● **Exercise objective**: Among the entries below, find the line with "The high tin", then quote it and each following line up to and including the line with "Sức căng 250 – 350 MPa", and nothing else.
:: Recorded information
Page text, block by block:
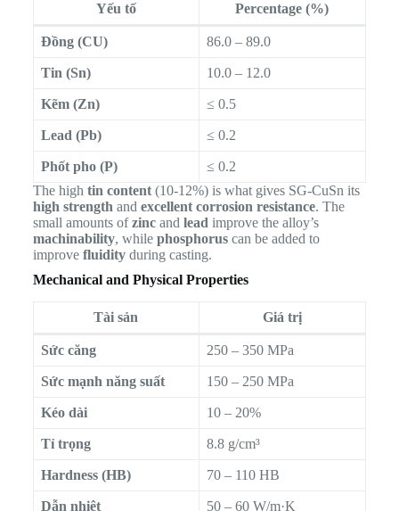
Yếu tố Percentage (%)
Đồng (CU) 86.0 – 89.0
Tin (Sn) 10.0 – 12.0
Kẽm (Zn) ≤ 0.5
Lead (Pb) ≤ 0.2
Phốt pho (P)
≤ 0.2
The high tin content(10-12%) is what gives SG-CuSn its
high strength and excellent corrosion resistance. The
small amounts ofzincand lead improve the alloy’s
machinability, while phosphoruscan be added to
improve fluidityduring casting.
Mechanical and Physical Properties
Tài sản Giá trị
Sức căng 250 – 350 MPa
Sức mạnh năng suất 150 – 250 MPa
Kéo dài 10 – 20%
Tỉ trọng 8.8 g/cm³
Hardness (HB) 70 – 110 HB
Dẫn nhiệt 50 – 60 W/m·K
::::
● **The completed task**:
The high tin content(10-12%) is what gives SG-CuSn its
high strength and excellent corrosion resistance. The
small amounts ofzincand lead improve the alloy’s
machinability, while phosphoruscan be added to
improve fluidityduring casting.
Mechanical and Physical Properties
Tài sản Giá trị
Sức căng 250 – 350 MPa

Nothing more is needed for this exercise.